What you will do:
Write out, word for word, the part of the listing below that opens with the line containing "especially the" and closes with the line containing "Where did Abiyoyo disappear to?", keeping both of those lines and adding no others.

Records for this exercise:
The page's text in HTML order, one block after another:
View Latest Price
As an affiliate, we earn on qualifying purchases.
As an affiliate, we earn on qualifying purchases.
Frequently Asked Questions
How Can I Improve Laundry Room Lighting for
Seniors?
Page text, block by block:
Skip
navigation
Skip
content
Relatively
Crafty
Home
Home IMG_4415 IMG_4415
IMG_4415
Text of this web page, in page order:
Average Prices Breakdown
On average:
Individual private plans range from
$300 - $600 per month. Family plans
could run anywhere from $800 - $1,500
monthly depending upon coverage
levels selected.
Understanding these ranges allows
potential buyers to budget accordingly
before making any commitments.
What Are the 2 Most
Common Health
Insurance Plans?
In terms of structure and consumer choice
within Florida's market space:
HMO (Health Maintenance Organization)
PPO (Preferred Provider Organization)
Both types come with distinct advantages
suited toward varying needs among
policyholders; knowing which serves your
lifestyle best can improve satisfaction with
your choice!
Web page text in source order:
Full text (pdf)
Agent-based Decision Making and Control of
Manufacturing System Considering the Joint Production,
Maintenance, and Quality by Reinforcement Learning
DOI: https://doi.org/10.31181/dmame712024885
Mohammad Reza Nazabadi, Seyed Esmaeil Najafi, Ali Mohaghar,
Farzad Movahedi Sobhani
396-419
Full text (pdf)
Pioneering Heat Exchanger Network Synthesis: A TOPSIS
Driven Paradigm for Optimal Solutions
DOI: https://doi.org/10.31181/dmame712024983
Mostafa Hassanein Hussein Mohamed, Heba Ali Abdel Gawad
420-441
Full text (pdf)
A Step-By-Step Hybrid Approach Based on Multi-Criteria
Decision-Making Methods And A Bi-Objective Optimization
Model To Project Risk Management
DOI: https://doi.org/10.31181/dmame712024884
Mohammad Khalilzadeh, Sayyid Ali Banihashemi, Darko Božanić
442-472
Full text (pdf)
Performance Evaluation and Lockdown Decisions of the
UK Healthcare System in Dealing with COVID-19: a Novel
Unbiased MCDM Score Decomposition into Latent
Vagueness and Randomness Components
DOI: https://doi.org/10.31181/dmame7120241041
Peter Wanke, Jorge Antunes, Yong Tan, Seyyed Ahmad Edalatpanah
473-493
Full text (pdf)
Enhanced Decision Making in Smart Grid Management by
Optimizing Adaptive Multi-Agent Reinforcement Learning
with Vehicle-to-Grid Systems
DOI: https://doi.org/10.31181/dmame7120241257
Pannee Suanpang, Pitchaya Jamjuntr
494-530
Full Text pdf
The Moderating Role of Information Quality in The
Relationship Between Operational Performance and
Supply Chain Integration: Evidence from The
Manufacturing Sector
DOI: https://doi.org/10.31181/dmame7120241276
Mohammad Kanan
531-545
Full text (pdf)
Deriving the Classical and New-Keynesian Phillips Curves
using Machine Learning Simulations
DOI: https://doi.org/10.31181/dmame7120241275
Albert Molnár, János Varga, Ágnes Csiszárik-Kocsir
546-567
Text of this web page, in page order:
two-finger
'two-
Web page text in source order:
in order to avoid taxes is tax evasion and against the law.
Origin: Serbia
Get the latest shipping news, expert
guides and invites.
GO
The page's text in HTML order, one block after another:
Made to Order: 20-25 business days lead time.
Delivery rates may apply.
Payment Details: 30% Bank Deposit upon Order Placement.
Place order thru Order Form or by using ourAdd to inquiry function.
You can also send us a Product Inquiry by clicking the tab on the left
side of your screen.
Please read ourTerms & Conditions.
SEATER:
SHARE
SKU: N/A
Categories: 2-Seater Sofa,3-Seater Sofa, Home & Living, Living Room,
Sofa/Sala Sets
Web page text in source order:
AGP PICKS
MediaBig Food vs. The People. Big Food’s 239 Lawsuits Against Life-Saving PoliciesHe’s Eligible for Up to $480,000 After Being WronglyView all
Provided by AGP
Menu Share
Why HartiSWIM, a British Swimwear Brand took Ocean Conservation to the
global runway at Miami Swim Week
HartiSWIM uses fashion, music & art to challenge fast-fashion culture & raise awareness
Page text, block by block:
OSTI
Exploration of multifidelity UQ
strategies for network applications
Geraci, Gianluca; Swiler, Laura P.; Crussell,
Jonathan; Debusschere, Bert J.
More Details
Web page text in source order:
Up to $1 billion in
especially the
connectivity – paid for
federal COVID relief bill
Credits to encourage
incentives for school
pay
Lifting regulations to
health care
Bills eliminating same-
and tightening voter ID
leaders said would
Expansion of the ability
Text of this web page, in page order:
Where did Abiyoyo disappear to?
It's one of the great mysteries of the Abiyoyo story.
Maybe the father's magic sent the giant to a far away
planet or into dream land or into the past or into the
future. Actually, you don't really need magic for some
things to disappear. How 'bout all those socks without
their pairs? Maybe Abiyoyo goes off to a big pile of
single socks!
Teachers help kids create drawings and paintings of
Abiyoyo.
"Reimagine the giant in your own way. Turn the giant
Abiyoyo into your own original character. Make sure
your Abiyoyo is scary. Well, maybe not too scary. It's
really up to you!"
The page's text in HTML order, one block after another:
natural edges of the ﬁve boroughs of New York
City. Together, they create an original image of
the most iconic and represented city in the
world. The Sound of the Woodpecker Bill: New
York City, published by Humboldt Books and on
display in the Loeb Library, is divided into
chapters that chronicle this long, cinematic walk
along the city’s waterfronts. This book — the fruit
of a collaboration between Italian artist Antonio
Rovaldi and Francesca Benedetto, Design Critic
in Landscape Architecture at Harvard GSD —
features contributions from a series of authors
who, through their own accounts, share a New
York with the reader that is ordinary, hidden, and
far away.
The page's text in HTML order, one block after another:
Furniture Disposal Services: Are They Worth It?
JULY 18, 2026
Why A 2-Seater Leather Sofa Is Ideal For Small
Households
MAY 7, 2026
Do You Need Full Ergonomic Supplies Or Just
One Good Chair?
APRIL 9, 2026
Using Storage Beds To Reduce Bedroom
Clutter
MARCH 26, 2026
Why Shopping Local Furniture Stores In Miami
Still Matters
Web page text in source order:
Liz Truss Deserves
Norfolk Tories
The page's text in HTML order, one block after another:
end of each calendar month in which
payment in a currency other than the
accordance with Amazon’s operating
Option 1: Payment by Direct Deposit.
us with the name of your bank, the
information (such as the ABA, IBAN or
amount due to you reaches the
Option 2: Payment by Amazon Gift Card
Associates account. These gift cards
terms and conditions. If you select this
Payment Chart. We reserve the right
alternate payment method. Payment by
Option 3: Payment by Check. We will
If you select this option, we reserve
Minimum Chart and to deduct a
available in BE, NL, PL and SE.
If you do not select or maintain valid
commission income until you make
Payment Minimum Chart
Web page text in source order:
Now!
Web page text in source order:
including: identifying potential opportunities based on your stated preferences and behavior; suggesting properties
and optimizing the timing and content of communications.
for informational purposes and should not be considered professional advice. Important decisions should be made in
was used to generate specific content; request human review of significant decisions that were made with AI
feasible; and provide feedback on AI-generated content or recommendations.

Reply:
especially the
connectivity – paid for
federal COVID relief bill
Credits to encourage
incentives for school
pay
Lifting regulations to
health care
Bills eliminating same-
and tightening voter ID
leaders said would
Expansion of the ability
Text of this web page, in page order:
Where did Abiyoyo disappear to?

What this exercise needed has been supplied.